Пашка протолкался обратно к Пионовой, чтобы она не обиделась. Надо было выдержать этот цирк и при первой возможности сваливать: Лиля всё ещё торчала на краю возвышения и сканировала толпу прищуренным злобным взглядом.
Вот слово взял вновь избранный предыдущий мэр, очень серьёзный и деловой. Так и лучащийся скорбью, хотя Пашка подозревал, что в душе он скачет от радости. Мэр подхватил ту же волынку. Становилось жарко. Неясное чувство вины за то, что случилось с историком, нарастало, вгрызаясь изнутри.

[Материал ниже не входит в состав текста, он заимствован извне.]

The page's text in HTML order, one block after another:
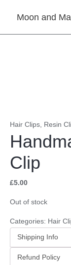
Moon and
Hair Clips, Resin
Clip
£5.00
Out of stock
Categories: Hair
Shipping Info
Refund Policy
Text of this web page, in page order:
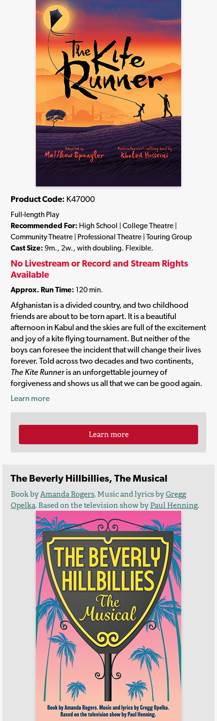
Product Code: K47000
Full-length Play
Recommended For: High School | College Theatre |
Community Theatre | Professional Theatre | Touring Group
Cast Size: 9m., 2w., with doubling. Flexible.
No Livestream or Record and Stream Rights
Available
Approx. Run Time: 120 min.
Afghanistan is a divided country, and two childhood
friends are about to be torn apart. It is a beautiful
afternoon in Kabul and the skies are full of the excitement
and joy of a kite flying tournament. But neither of the
boys can foresee the incident that will change their lives
forever. Told across two decades and two continents,
The Kite Runneris an unforgettable journey of
forgiveness and shows us all that we can be good again.
Learn more
Learn more
The Beverly Hillbillies, The Musical
Book byAmanda Rogers. Music and lyrics byGregg
Opelka. Based on the television show byPaul Henning.
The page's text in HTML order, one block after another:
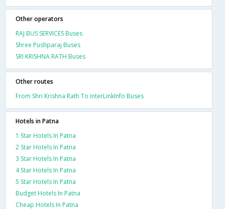
Other operators
RAJ BUS SERVICES Buses
Shree Pushparaj Buses
SRI KRISHNA RATH Buses
Other routes
From Shri Krishna Rath To interLinkInfo Buses
Hotels in Patna
1 Star Hotels In Patna
2 Star Hotels In Patna
3 Star Hotels In Patna
4 Star Hotels In Patna
5 Star Hotels In Patna
Budget Hotels In Patna
Cheap Hotels In Patna
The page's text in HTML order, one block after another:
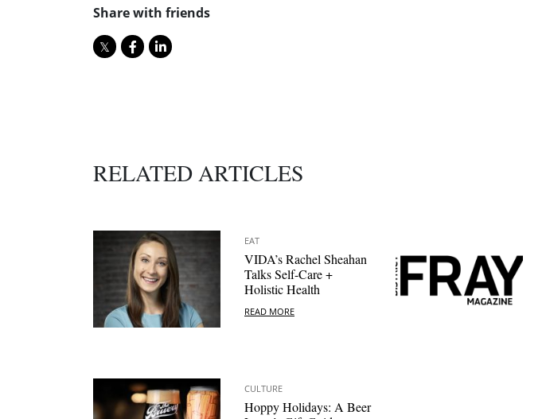
Share with friends
RELATED ARTICLES
EAT
VIDA’s Rachel Sheahan
Talks Self-Care +
Holistic Health
READ MORE
CULTURE
Hoppy Holidays: A Beer
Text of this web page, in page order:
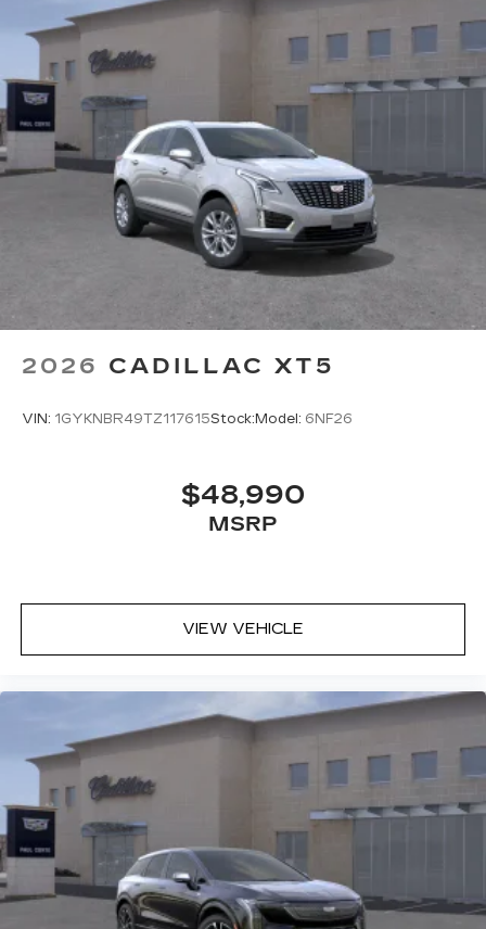
2026 CADILLAC XT5
VIN: 1GYKNBR49TZ117615Stock:Model: 6NF26
$48,990
MSRP
VIEW VEHICLE
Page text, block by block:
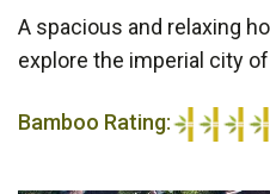
A spacious and relaxing
explore the imperial city
Bamboo Rating:
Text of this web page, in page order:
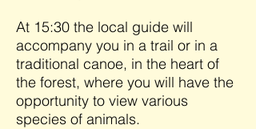
At 15:30 the local guide will
accompany you in a trail or in a
traditional canoe, in the heart of
the forest, where you will have the
opportunity to view various
species of animals.
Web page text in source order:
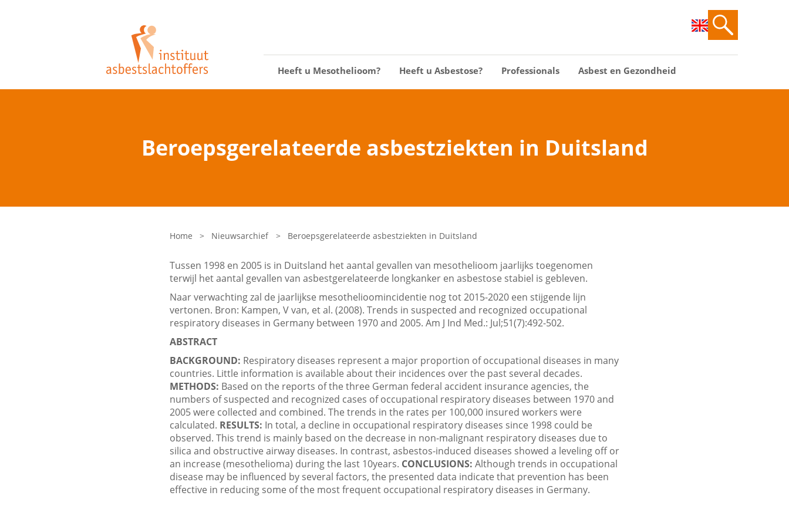
Heeft u Mesothelioom? Heeft u Asbestose? Professionals Asbest en Gezondheid
Beroepsgerelateerde asbestziekten in Duitsland
Home > Nieuwsarchief > Beroepsgerelateerde asbestziekten in Duitsland
Tussen 1998 en 2005 is in Duitsland het aantal gevallen van mesothelioom jaarlijks toegenomen
terwijl het aantal gevallen van asbestgerelateerde longkanker en asbestose stabiel is gebleven.
Naar verwachting zal de jaarlijkse mesothelioomincidentie nog tot 2015-2020 een stijgende lijn
vertonen. Bron: Kampen, V van, et al. (2008). Trends in suspected and recognized occupational
respiratory diseases in Germany between 1970 and 2005. Am J Ind Med.: Jul;51(7):492-502.
ABSTRACT
BACKGROUND: Respiratory diseases represent a major proportion of occupational diseases in many
countries. Little information is available about their incidences over the past several decades.
METHODS: Based on the reports of the three German federal accident insurance agencies, the
numbers of suspected and recognized cases of occupational respiratory diseases between 1970 and
2005 were collected and combined. The trends in the rates per 100,000 insured workers were
calculated. RESULTS: In total, a decline in occupational respiratory diseases since 1998 could be
observed. This trend is mainly based on the decrease in non-malignant respiratory diseases due to
silica and obstructive airway diseases. In contrast, asbestos-induced diseases showed a leveling off or
an increase (mesothelioma) during the last 10years. CONCLUSIONS: Although trends in occupational
disease may be influenced by several factors, the presented data indicate that prevention has been
effective in reducing some of the most frequent occupational respiratory diseases in Germany.
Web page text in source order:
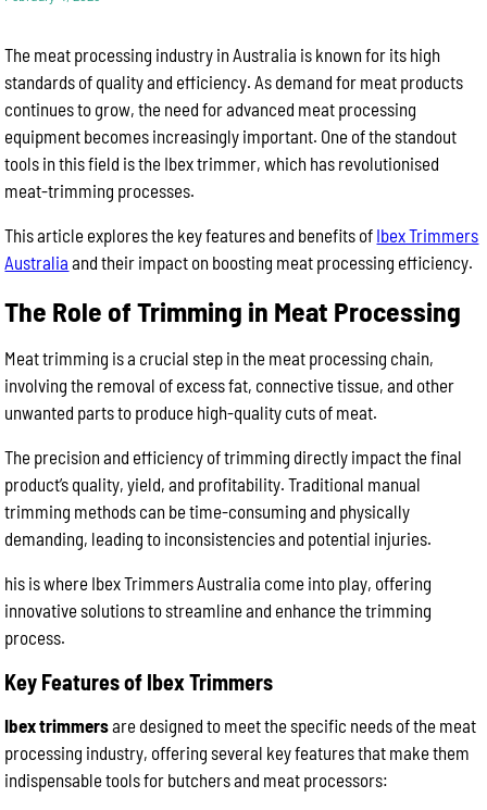
The meat processing industry in Australia is known for its high
standards of quality and efficiency. As demand for meat products
continues to grow, the need for advanced meat processing
equipment becomes increasingly important. One of the standout
tools in this field is the Ibex trimmer, which has revolutionised
meat-trimming processes.
This article explores the key features and benefits of Ibex Trimmers
Australia and their impact on boosting meat processing efficiency.
The Role of Trimming in Meat Processing
Meat trimming is a crucial step in the meat processing chain,
involving the removal of excess fat, connective tissue, and other
unwanted parts to produce high-quality cuts of meat.
The precision and efficiency of trimming directly impact the final
product’s quality, yield, and profitability. Traditional manual
trimming methods can be time-consuming and physically
demanding, leading to inconsistencies and potential injuries.
his is where Ibex Trimmers Australia come into play, offering
innovative solutions to streamline and enhance the trimming
process.
Key Features of Ibex Trimmers
Ibex trimmersare designed to meet the specific needs of the meat
processing industry, offering several key features that make them
indispensable tools for butchers and meat processors:
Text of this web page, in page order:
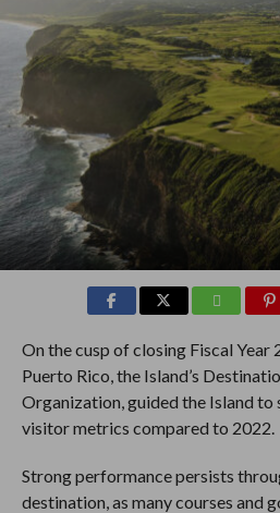
On the cusp of closing Fiscal Year
Puerto Rico, the Island’s
Organization, guided the Island to
visitor metrics compared to 2022.
Strong performance persists
destination, as many courses and
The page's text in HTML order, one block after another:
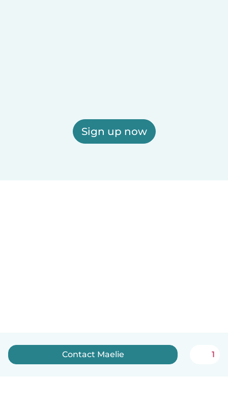
Sign up now
Contact Maelie 1
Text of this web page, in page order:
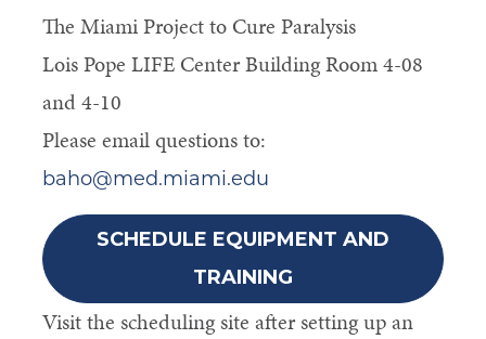
The Miami Project to Cure Paralysis
Lois Pope LIFE Center Building Room 4-08
and 4-10
Please email questions to:
baho@med.miami.edu
SCHEDULE EQUIPMENT AND
TRAINING
Visit the scheduling site after setting up an
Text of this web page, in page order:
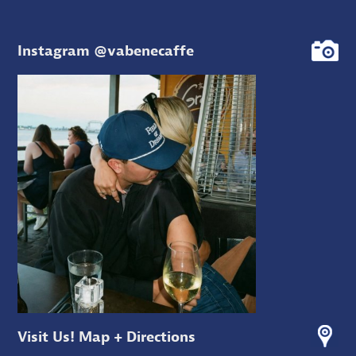
Instagram @vabenecaffe
Visit Us! Map + Directions
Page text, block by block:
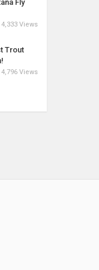
Fly
4,333 Views
Trout
4,796 Views
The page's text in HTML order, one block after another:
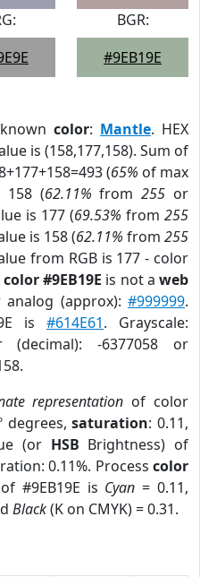
BGR:
#9EB19E
color: Mantle. HEX
is (158,177,158). Sum of
(65% of max
158 (62.11% from255 or
is 177 (69.53% from 255
is 158 (62.11% from 255
from RGB is 177 - color
color #9EB19E is not aweb
analog (approx):#999999.
is #614E61. Grayscale:
-6377058 or
representation of color
degrees,saturation: 0.11,
(or HSB Brightness) of
0.11%. Process color
#9EB19E is Cyan = 0.11,
Black(K on CMYK) = 0.31.
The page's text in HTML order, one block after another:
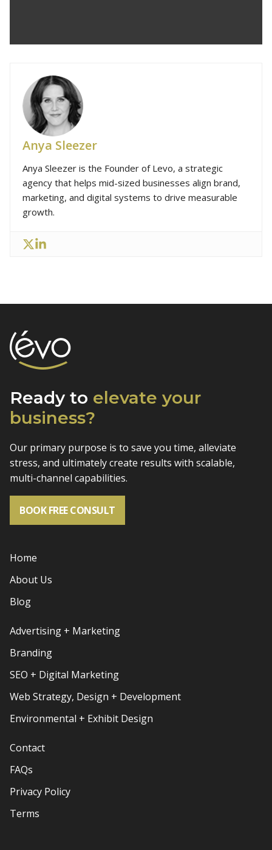
Anya Sleezer
Anya Sleezer is the Founder of Levo, a strategic
agency that helps mid-sized businesses align brand,
marketing, and digital systems to drive measurable
growth.
Ready to elevate your
business?
Our primary purpose is to save you time, alleviate
stress, and ultimately create results with scalable,
multi-channel capabilities.
BOOK FREE CONSULT
Home
About Us
Blog
Advertising + Marketing
Branding
SEO + Digital Marketing
Web Strategy, Design + Development
Environmental + Exhibit Design
Contact
FAQs
Privacy Policy
Terms
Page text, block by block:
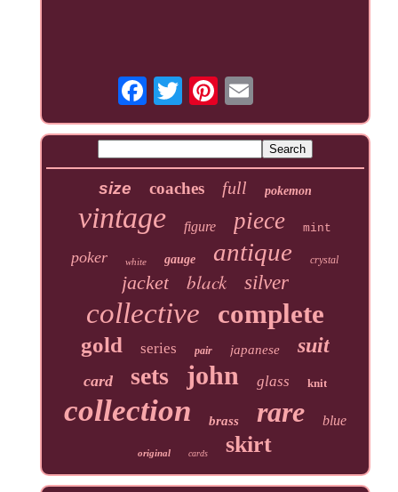
size coaches full pokemon
vintage figure piece mint
poker white gauge antique crystal
jacket black silver
collective complete
gold series pair japanese suit
card sets john glass knit
collection brass rare blue
original cards skirt
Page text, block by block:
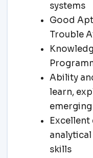
systems
Good
Trouble
Ability
learn,
skills
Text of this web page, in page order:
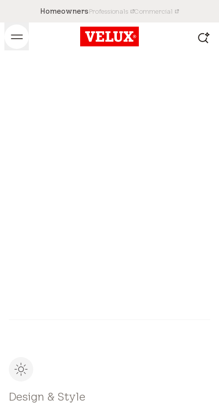
HomeownersProfessionals Commercial
Design & Style
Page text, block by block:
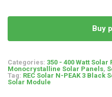
Buy
Categories: 350 - 400 Watt Solar
Monocrystalline Solar Panels,
Tag: REC Solar N-PEAK 3 Black
Solar Module
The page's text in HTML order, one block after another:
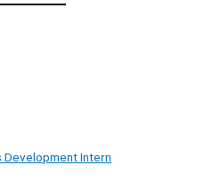
Development Intern
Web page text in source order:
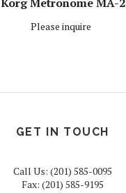
Please inquire
GET IN TOUCH
Call Us: (201) 585-0095
Fax: (201) 585-9195
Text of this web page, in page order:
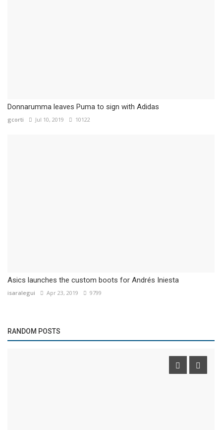
Donnarumma leaves Puma to sign with Adidas
gcorti Jul 10, 2019 10122
Asics launches the custom boots for Andrés Iniesta
isaralegui Apr 23, 2019 9799
RANDOM POSTS
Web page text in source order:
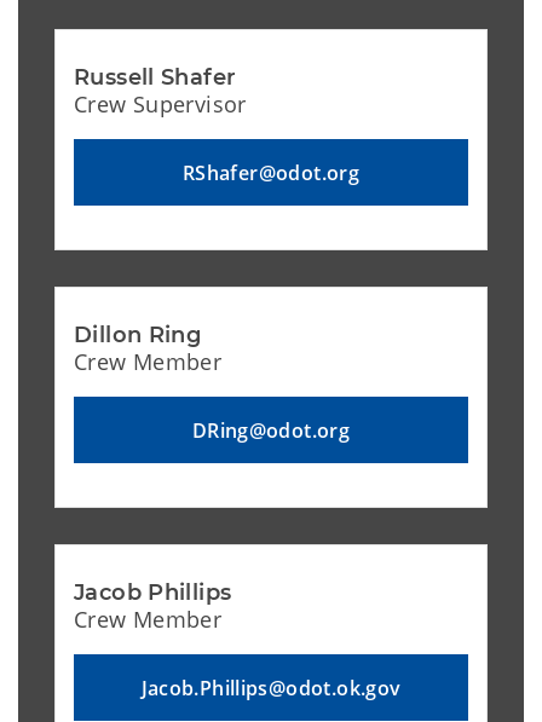
Russell Shafer
Crew Supervisor
RShafer@odot.org
Dillon Ring
Crew Member
DRing@odot.org
Jacob Phillips
Crew Member
Jacob.Phillips@odot.ok.gov

В горле образовался ком.
И вдруг со сцены прозвучало:
— … Я хочу принести свои самые искренние соболезнования Вадиму Якушевичу, единственному сыну покойного, — проговорил в конце своей долгой речи мэр. — И от имени всех структур города пообещать вам, Вадим Игоревич, что расследование о пропаже ваших родных будет доведено до конца! Мы обязательно отыщем вашу маму и вашу бабушку. Я очень сожалею, что Игорь Максимович не дождался того! Потому что верю всем сердцем: они найдутся живыми и здоровыми!
Пашка, который почему-то даже помыслить не мог, что у историка были дети, во все глаза уставился на худого, жилистого парня в очках, мрачно отделившегося от первого ряда толпы и поднимающегося на помост. Ему было лет около двадцати, хотя на внешность полагаться особо не стоит — уж Пашке ли не знать.